● **To do**
Extract every line below that contains the word "built".

__________

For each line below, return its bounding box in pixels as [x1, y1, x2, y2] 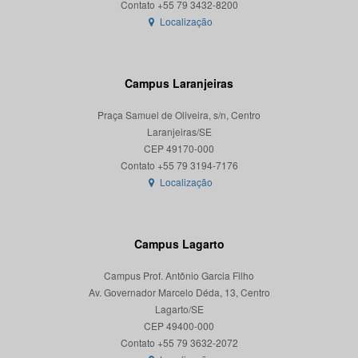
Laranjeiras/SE [146, 125, 212, 139]
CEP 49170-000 [144, 141, 214, 156]
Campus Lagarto [133, 236, 225, 253]
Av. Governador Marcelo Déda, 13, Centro [88, 285, 270, 300]
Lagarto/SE [154, 302, 204, 316]
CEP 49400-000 [144, 319, 214, 333]
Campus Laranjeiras [125, 75, 233, 92]
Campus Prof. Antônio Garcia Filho [104, 268, 254, 283]
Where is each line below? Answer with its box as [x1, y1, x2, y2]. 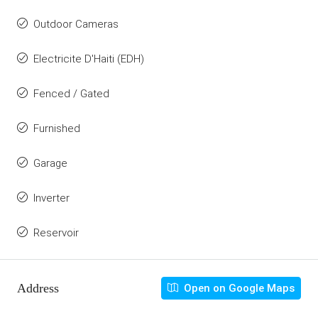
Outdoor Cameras [33, 18, 119, 31]
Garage [33, 157, 67, 170]
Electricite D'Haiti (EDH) [33, 53, 144, 65]
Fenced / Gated [33, 87, 109, 100]
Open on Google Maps [181, 282, 295, 295]
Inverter [33, 192, 70, 204]
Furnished [33, 122, 80, 135]
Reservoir [33, 226, 79, 239]
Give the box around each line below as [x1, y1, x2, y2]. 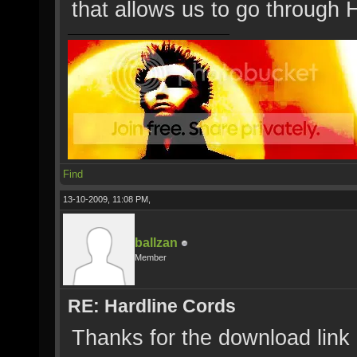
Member [135, 253, 167, 262]
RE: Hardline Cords [68, 296, 236, 316]
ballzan [135, 236, 178, 249]
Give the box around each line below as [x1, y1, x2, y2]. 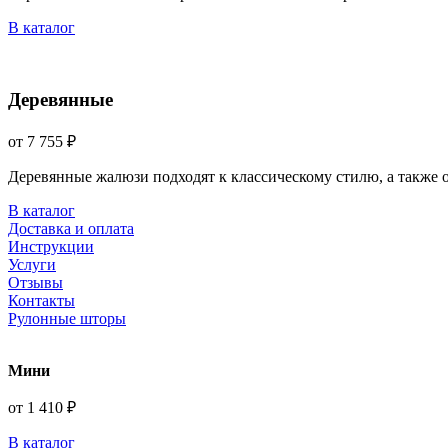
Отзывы [8, 274, 63, 292]
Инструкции [8, 238, 94, 256]
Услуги [8, 256, 56, 274]
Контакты [8, 292, 75, 310]
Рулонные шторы [8, 310, 126, 328]
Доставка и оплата [8, 220, 134, 238]
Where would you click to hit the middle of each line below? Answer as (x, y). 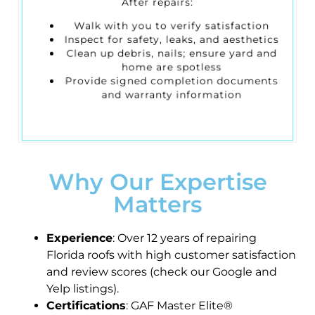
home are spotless (172, 66)
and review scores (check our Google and (162, 271)
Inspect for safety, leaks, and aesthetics (172, 38)
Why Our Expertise (157, 181)
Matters (157, 204)
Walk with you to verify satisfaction (172, 24)
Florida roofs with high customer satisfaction (171, 255)
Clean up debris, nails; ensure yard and (172, 52)
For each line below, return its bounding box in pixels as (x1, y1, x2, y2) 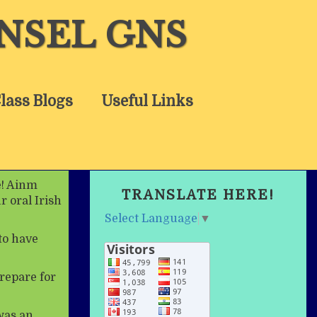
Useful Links (101, 93, 193, 110)
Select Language (105, 212, 197, 225)
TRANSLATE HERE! (122, 188, 275, 203)
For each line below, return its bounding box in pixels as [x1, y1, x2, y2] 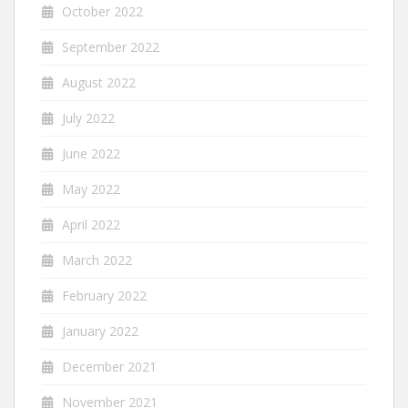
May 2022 [62, 179, 120, 198]
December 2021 [62, 357, 157, 375]
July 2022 [62, 108, 115, 127]
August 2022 [62, 73, 136, 91]
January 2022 [62, 321, 138, 340]
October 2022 [62, 2, 143, 20]
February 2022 [62, 286, 147, 304]
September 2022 [62, 37, 159, 56]
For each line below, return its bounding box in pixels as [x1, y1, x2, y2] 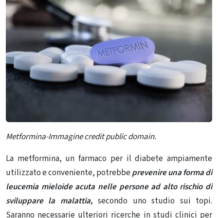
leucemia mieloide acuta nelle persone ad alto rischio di [6, 181, 212, 193]
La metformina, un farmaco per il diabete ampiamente [6, 152, 212, 164]
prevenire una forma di [132, 166, 212, 179]
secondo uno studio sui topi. [98, 195, 213, 207]
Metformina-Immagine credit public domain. [6, 130, 156, 143]
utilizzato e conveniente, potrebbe [6, 166, 132, 179]
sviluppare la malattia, [6, 195, 93, 207]
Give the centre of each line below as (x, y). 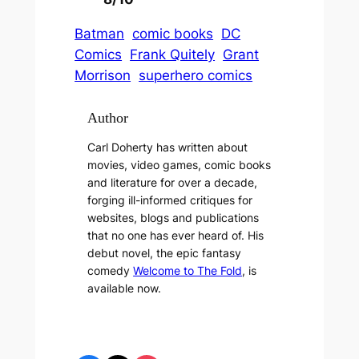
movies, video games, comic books (179, 165)
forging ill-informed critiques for (170, 200)
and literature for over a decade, (173, 183)
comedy (111, 271)
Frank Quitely (173, 54)
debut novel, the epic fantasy (165, 253)
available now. (125, 288)
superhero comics (196, 75)
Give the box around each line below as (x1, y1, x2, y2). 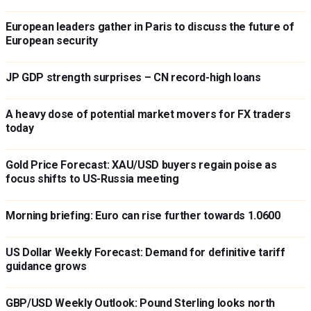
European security (6, 34, 98, 47)
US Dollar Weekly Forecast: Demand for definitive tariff (6, 246, 285, 259)
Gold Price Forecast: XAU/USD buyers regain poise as (6, 158, 277, 171)
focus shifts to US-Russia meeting (6, 172, 179, 185)
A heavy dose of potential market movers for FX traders (6, 108, 291, 121)
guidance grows (6, 260, 87, 273)
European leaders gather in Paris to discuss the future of (6, 20, 294, 33)
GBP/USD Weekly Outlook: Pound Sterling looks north (6, 296, 275, 310)
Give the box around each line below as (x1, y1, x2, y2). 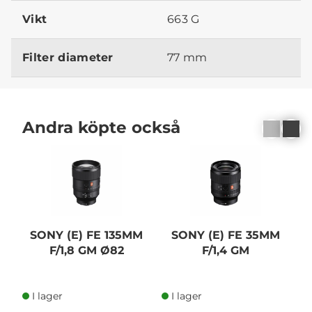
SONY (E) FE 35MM (171, 228, 280, 242)
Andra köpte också (22, 116, 180, 137)
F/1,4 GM (201, 243, 249, 257)
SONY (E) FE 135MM (30, 228, 143, 242)
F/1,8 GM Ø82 (49, 243, 124, 257)
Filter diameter (22, 51, 114, 65)
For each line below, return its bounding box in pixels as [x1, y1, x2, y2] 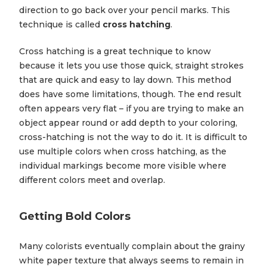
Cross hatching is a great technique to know [19, 46, 211, 57]
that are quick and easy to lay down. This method [19, 74, 231, 86]
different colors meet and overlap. [19, 175, 165, 186]
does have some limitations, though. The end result [19, 89, 241, 100]
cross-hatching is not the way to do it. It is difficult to [19, 132, 247, 143]
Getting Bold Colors [19, 210, 131, 223]
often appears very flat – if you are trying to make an [19, 103, 244, 114]
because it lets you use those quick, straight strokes [19, 60, 244, 72]
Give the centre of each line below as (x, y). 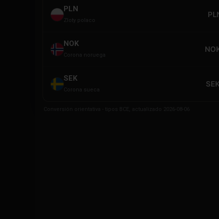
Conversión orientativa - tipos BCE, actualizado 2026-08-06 (117, 109)
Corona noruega (85, 55)
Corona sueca (82, 89)
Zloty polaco (79, 20)
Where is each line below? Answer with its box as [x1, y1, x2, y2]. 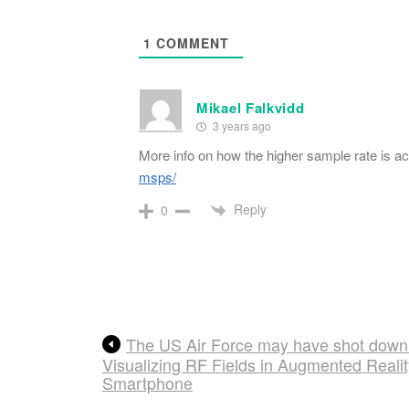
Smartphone [102, 370, 193, 394]
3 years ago [210, 117, 271, 133]
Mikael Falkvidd [196, 97, 305, 118]
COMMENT [152, 33, 229, 52]
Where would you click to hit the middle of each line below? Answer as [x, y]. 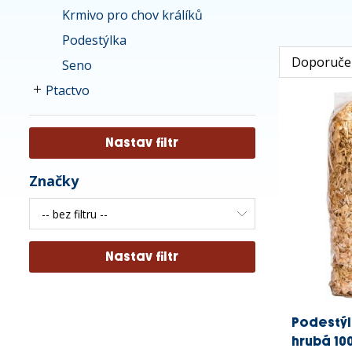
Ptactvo [68, 90]
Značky [54, 181]
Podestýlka [94, 40]
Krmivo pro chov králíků [132, 15]
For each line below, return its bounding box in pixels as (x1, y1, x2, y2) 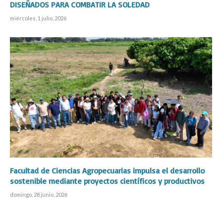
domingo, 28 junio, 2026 (10, 191, 67, 198)
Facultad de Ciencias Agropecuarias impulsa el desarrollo (10, 165, 205, 175)
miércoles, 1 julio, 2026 (10, 14, 66, 21)
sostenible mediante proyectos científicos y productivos (10, 175, 205, 186)
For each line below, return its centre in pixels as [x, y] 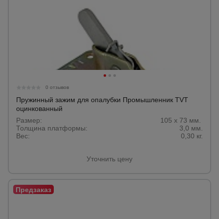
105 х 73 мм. [182, 120]
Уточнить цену [109, 159]
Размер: [29, 120]
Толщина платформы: [52, 128]
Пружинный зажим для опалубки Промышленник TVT [102, 100]
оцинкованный [39, 109]
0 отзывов [57, 87]
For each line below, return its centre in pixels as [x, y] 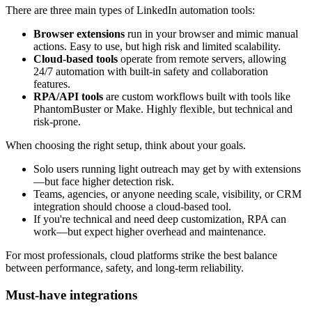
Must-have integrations [71, 295]
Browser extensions [79, 34]
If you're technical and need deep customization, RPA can [160, 219]
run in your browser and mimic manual [211, 34]
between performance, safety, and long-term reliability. [125, 268]
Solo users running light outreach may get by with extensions [167, 169]
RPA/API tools [68, 97]
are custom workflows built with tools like [197, 97]
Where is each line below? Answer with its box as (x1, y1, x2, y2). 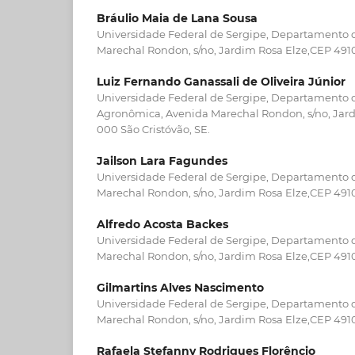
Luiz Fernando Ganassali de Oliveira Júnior (97, 74, 345, 89)
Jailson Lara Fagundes (97, 153, 227, 168)
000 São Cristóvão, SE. (97, 122, 210, 136)
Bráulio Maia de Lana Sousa (97, 10, 258, 25)
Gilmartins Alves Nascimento (97, 281, 264, 296)
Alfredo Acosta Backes (97, 217, 228, 231)
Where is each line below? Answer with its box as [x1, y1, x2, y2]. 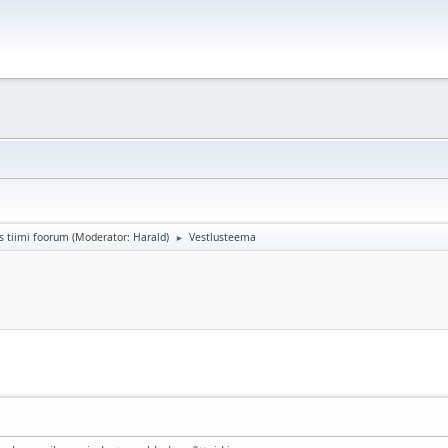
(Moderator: [72, 229, 133, 244]
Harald [133, 229, 166, 244]
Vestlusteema [189, 229, 256, 244]
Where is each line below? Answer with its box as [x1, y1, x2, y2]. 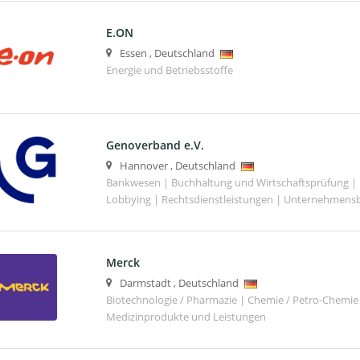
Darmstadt [119, 276, 171, 291]
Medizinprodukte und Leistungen [105, 310, 266, 325]
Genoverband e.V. [105, 137, 204, 153]
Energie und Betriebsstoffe [105, 63, 233, 77]
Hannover [119, 158, 168, 173]
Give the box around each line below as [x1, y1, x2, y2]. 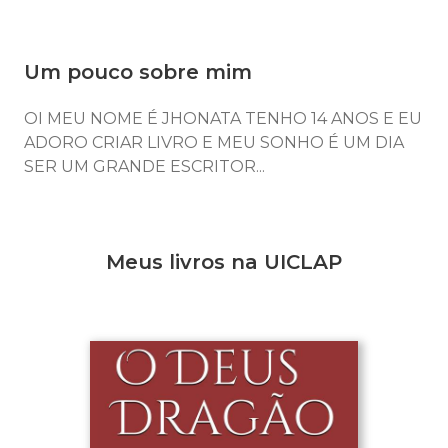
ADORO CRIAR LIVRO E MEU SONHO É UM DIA [24, 133, 404, 153]
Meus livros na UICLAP [106, 250, 342, 275]
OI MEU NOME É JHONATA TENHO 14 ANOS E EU [24, 109, 422, 129]
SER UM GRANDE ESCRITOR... [24, 157, 265, 177]
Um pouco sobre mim [24, 60, 252, 85]
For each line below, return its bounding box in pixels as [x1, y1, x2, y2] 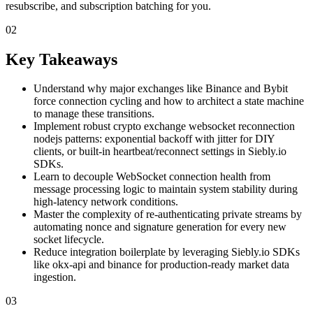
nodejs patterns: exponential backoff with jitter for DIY [34, 133, 275, 145]
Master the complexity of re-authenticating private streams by [34, 208, 302, 221]
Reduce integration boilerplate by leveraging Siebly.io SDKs [34, 246, 300, 259]
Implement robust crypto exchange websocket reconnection [34, 120, 295, 133]
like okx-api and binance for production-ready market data [34, 259, 289, 271]
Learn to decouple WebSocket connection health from [34, 170, 270, 183]
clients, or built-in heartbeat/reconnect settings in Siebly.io [34, 145, 286, 158]
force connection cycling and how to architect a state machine [34, 95, 304, 108]
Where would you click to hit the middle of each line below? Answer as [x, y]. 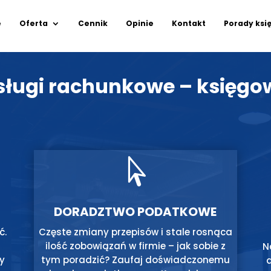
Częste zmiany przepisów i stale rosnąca [135, 232]
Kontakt [188, 23]
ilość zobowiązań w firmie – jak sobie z [135, 246]
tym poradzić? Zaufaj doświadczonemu [135, 260]
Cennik [93, 23]
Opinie [139, 23]
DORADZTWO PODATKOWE [135, 212]
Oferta [33, 23]
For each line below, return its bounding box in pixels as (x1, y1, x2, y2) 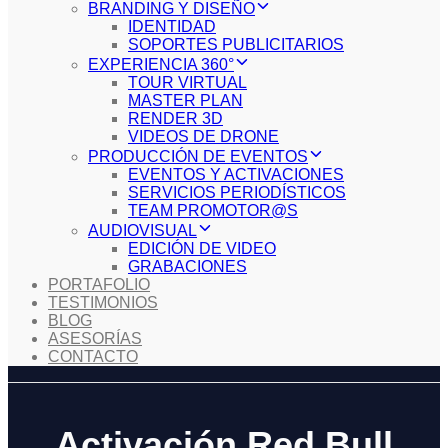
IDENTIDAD (128, 18, 216, 35)
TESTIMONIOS (48, 294, 158, 311)
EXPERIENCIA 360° (88, 56, 234, 73)
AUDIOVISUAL (88, 222, 197, 239)
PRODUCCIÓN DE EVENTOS (88, 148, 308, 165)
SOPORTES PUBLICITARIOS (128, 36, 344, 53)
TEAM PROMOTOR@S (128, 202, 298, 219)
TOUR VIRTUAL (128, 74, 247, 91)
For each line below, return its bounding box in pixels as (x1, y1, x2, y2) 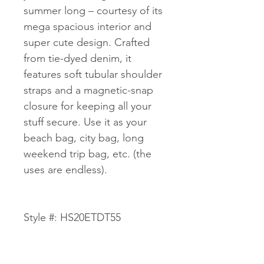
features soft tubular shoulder (24, 68, 162, 81)
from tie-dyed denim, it (24, 52, 131, 65)
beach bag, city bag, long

__________

● **Finished task**
are custom workflows built with tools like [197, 97]
clients, or built-in heartbeat/reconnect settings in Siebly.io [34, 145, 286, 158]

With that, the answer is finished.